Deep structural clustering for single-cell RNA-seq data jointly through autoencoder and graph neural network.

机构信息

School of Computer Science and Technology, Donghua University 201600, Shanghai, China.

School of Computer Science and Technology, Shanghai University 200444, Shanghai, China.

出版信息

Brief Bioinform. 2022 Mar 10;23(2). doi: 10.1093/bib/bbac018.

Abstract

Single-cell RNA sequencing (scRNA-seq) permits researchers to study the complex mechanisms of cell heterogeneity and diversity. Unsupervised clustering is of central importance for the analysis of the scRNA-seq data, as it can be used to identify putative cell types. However, due to noise impacts, high dimensionality and pervasive dropout events, clustering analysis of scRNA-seq data remains a computational challenge. Here, we propose a new deep structural clustering method for scRNA-seq data, named scDSC, which integrate the structural information into deep clustering of single cells. The proposed scDSC consists of a Zero-Inflated Negative Binomial (ZINB) model-based autoencoder, a graph neural network (GNN) module and a mutual-supervised module. To learn the data representation from the sparse and zero-inflated scRNA-seq data, we add a ZINB model to the basic autoencoder.
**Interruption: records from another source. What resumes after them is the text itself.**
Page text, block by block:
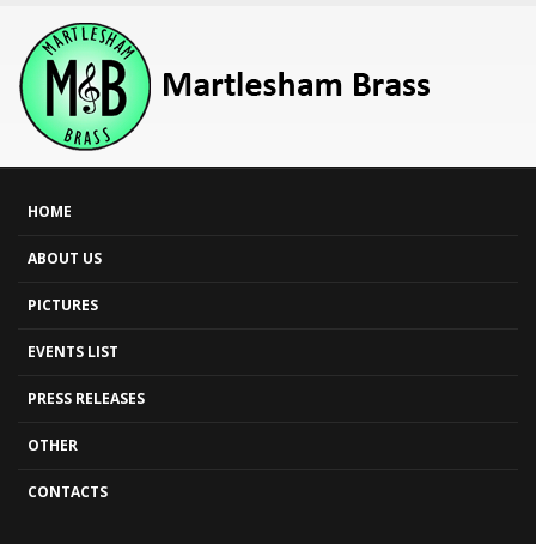
HOME
ABOUT US
PICTURES
EVENTS LIST
PRESS RELEASES
OTHER
CONTACTS
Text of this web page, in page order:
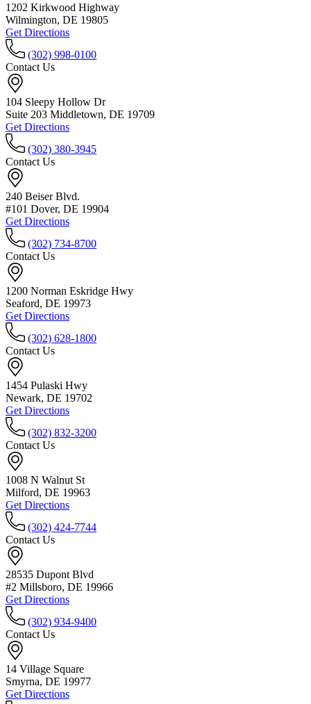
1202 Kirkwood Highway
Wilmington, DE 19805
Get Directions
(302) 998-0100
Contact Us
104 Sleepy Hollow Dr
Suite 203 Middletown, DE 19709
Get Directions
(302) 380-3945
Contact Us
240 Beiser Blvd.
#101 Dover, DE 19904
Get Directions
(302) 734-8700
Contact Us
1200 Norman Eskridge Hwy
Seaford, DE 19973
Get Directions
(302) 628-1800
Contact Us
1454 Pulaski Hwy
Newark, DE 19702
Get Directions
(302) 832-3200
Contact Us
1008 N Walnut St
Milford, DE 19963
Get Directions
(302) 424-7744
Contact Us
28535 Dupont Blvd
#2 Millsboro, DE 19966
Get Directions
(302) 934-9400
Contact Us
14 Village Square
Smyrna, DE 19977
Get Directions
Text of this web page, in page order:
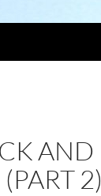
AND
2)
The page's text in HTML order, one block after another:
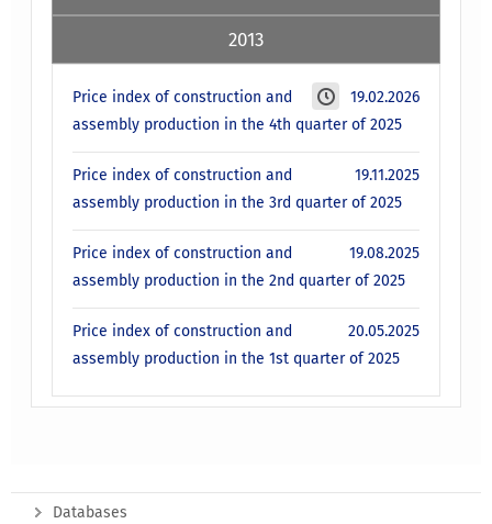
2013
19.02.2026
Price index of construction and
assembly production in the 4th quarter of 2025
19.11.2025
Price index of construction and
assembly production in the 3rd quarter of 2025
19.08.2025
Price index of construction and
assembly production in the 2nd quarter of 2025
20.05.2025
Price index of construction and
assembly production in the 1st quarter of 2025
Databases
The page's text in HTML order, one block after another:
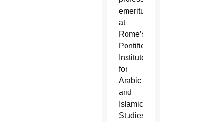
emeritus
at
Rome’s
Pontifical
Institute
for
Arabic
and
Islamic
Studies,
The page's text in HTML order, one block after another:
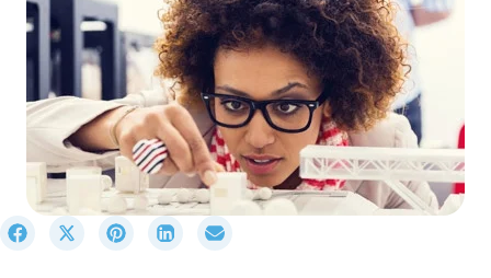
S
S
S
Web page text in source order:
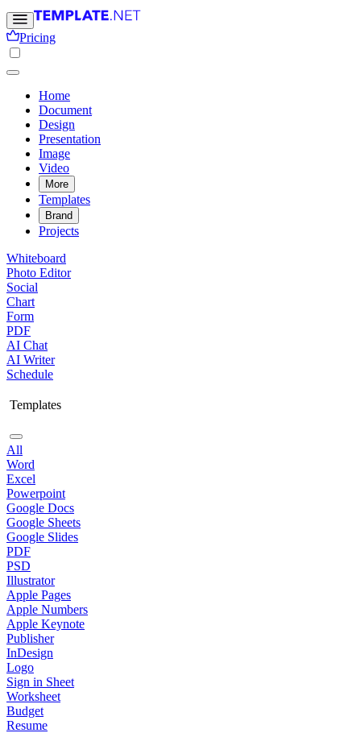
Pricing
Home
Document
Design
Presentation
Image
Video
More
Templates
Brand
Projects
Whiteboard
Photo Editor
Social
Chart
Form
PDF
AI Chat
AI Writer
Schedule
Templates
All
Word
Excel
Powerpoint
Google Docs
Google Sheets
Google Slides
PDF
PSD
Illustrator
Apple Pages
Apple Numbers
Apple Keynote
Publisher
InDesign
Logo
Sign in Sheet
Worksheet
Budget
Resume
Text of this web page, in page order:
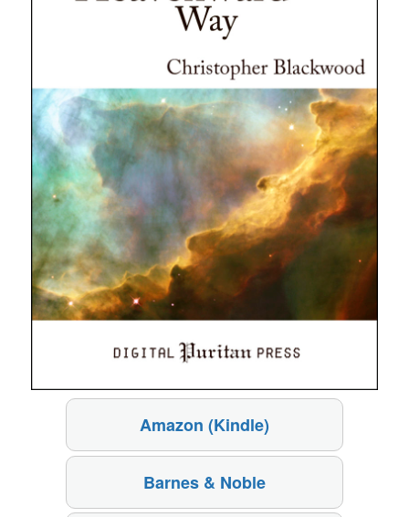
Amazon (Kindle)
Barnes & Noble
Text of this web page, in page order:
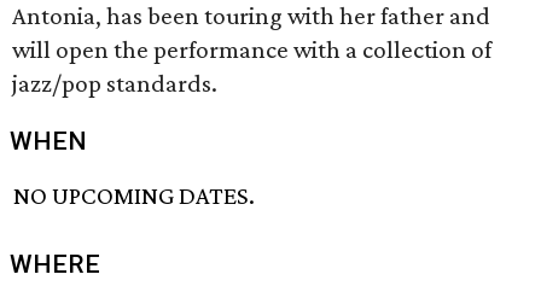
Antonia, has been touring with her father and
will open the performance with a collection of
jazz/pop standards.
WHEN
NO UPCOMING DATES.
WHERE
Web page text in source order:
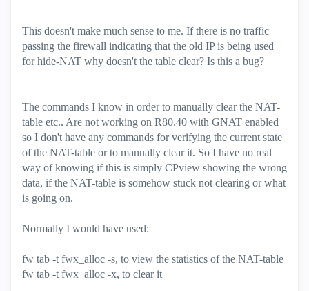
This doesn't make much sense to me. If there is no traffic
passing the firewall indicating that the old IP is being used
for hide-NAT why doesn't the table clear? Is this a bug?
The commands I know in order to manually clear the NAT-
table etc.. Are not working on R80.40 with GNAT enabled
so I don't have any commands for verifying the current state
of the NAT-table or to manually clear it. So I have no real
way of knowing if this is simply CPview showing the wrong
data, if the NAT-table is somehow stuck not clearing or what
is going on.
Normally I would have used:
fw tab -t fwx_alloc -s, to view the statistics of the NAT-table
fw tab -t fwx_alloc -x, to clear it
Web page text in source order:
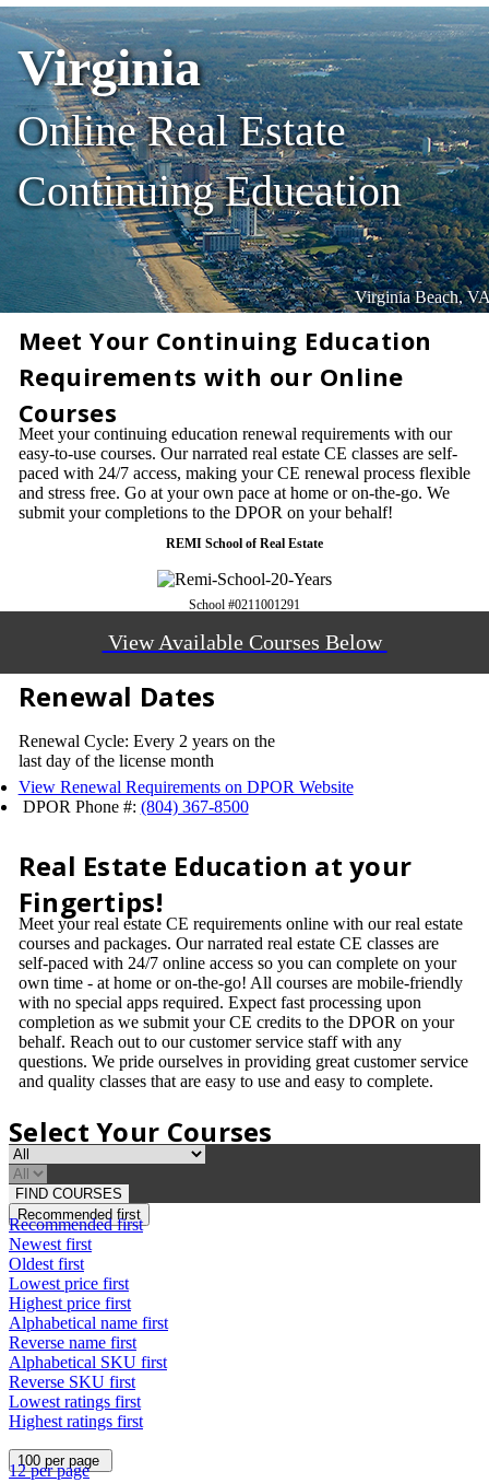
Virginia
Online Real Estate
Continuing Education
Virginia Beach,
Meet Your Continuing Education
Requirements with our Online
Courses
Meet your continuing education renewal requirements with our
easy-to-use courses. Our narrated real estate CE classes are self-
paced with 24/7 access, making your CE renewal process flexible
and stress free. Go at your own pace at home or on-the-go. We
submit your completions to the DPOR on your behalf!
REMI School of Real Estate
School #0211001291
View Available Courses Below
Renewal Dates
Renewal Cycle: Every 2 years on the
last day of the license month
View Renewal Requirements on DPOR Website
DPOR Phone #: (804) 367-8500
Real Estate Education at your
Fingertips!
Meet your real estate CE requirements online with our real estate
courses and packages. Our narrated real estate CE classes are
self-paced with 24/7 online access so you can complete on your
own time - at home or on-the-go! All courses are mobile-friendly
with no special apps required. Expect fast processing upon
completion as we submit your CE credits to the DPOR on your
behalf. Reach out to our customer service staff with any
questions. We pride ourselves in providing great customer service
and quality classes that are easy to use and easy to complete.
Select Your Courses
FIND COURSES
Recommended first
Recommended first
Newest first
Oldest first
Lowest price first
Highest price first
Alphabetical name first
Reverse name first
Alphabetical SKU first
Reverse SKU first
Lowest ratings first
Highest ratings first
100 per page
12 per page
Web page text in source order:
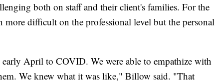
both on staff and their client's families. For the
difficult on the professional level but the personal
April to COVID. We were able to empathize with
We knew what it was like," Billow said. "That
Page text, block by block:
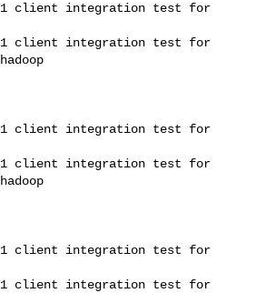
client integration test for
client integration test for
client integration test for
client integration test for
client integration test for
client integration test for
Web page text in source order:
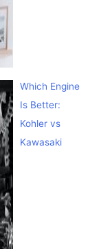
Which Engine
Is Better:
Kohler vs
Kawasaki
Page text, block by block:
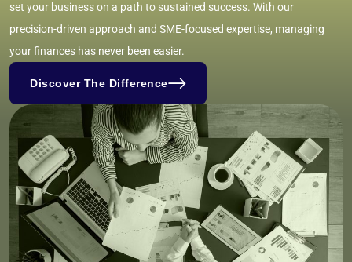
set your business on a path to sustained success. With our
precision-driven approach and SME-focused expertise, managing
your finances has never been easier.
Discover The Difference
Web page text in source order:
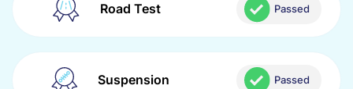
Road Test Passed
Suspension Passed
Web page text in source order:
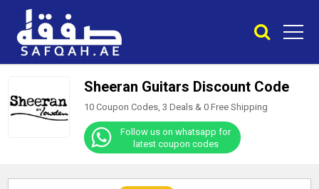
Sheeran Guitars Discount Code
10 Coupon Codes, 3 Deals & 0Free Shipping
Follow us on whatsapp for
latest coupon codes
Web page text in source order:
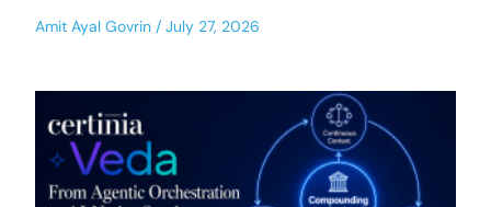
Amit Ayal Govrin July 27, 2026

The GNN module is introduced to capture the structural information among cells. By joining the ZINB-based autoencoder with the GNN module, the model transfers the data representation learned by autoencoder to the corresponding GNN layer. Furthermore, we adopt a mutual supervised strategy to unify these two different deep neural architectures and to guide the clustering task. Extensive experimental results on six real scRNA-seq datasets demonstrate that scDSC outperforms state-of-the-art methods in terms of clustering accuracy and scalability. Our method scDSC is implemented in Python using the Pytorch machine-learning library, and it is freely available at https://github.com/DHUDBlab/scDSC.

摘要

单细胞 RNA 测序 (scRNA-seq) 允许研究人员研究细胞异质性和多样性的复杂机制。无监督聚类对于 scRNA-seq 数据的分析至关重要,因为它可用于识别潜在的细胞类型。然而,由于噪声影响、高维性和普遍存在的缺失事件,scRNA-seq 数据的聚类分析仍然是一个计算挑战。在这里,我们提出了一种新的 scRNA-seq 数据深度结构聚类方法,称为 scDSC,它将结构信息集成到单细胞深度聚类中。所提出的 scDSC 由基于零膨胀负二项式 (ZINB) 模型的自动编码器、图神经网络 (GNN) 模块和相互监督模块组成。为了从稀疏和零膨胀的 scRNA-seq 数据中学习数据表示,我们在基本自动编码器中添加了一个 ZINB 模型。引入 GNN 模块来捕获细胞之间的结构信息。通过将基于 ZINB 的自动编码器与 GNN 模块相结合,该模型将自动编码器学习的数据表示转移到相应的 GNN 层。此外,我们采用相互监督策略来统一这两种不同的深度神经网络架构,并指导聚类任务。在六个真实的 scRNA-seq 数据集上的广泛实验结果表明,scDSC 在聚类准确性和可扩展性方面优于最先进的方法。我们的方法 scDSC 是使用 Pytorch 机器学习库在 Python 中实现的,可以在 https://github.com/DHUDBlab/scDSC 上免费获得。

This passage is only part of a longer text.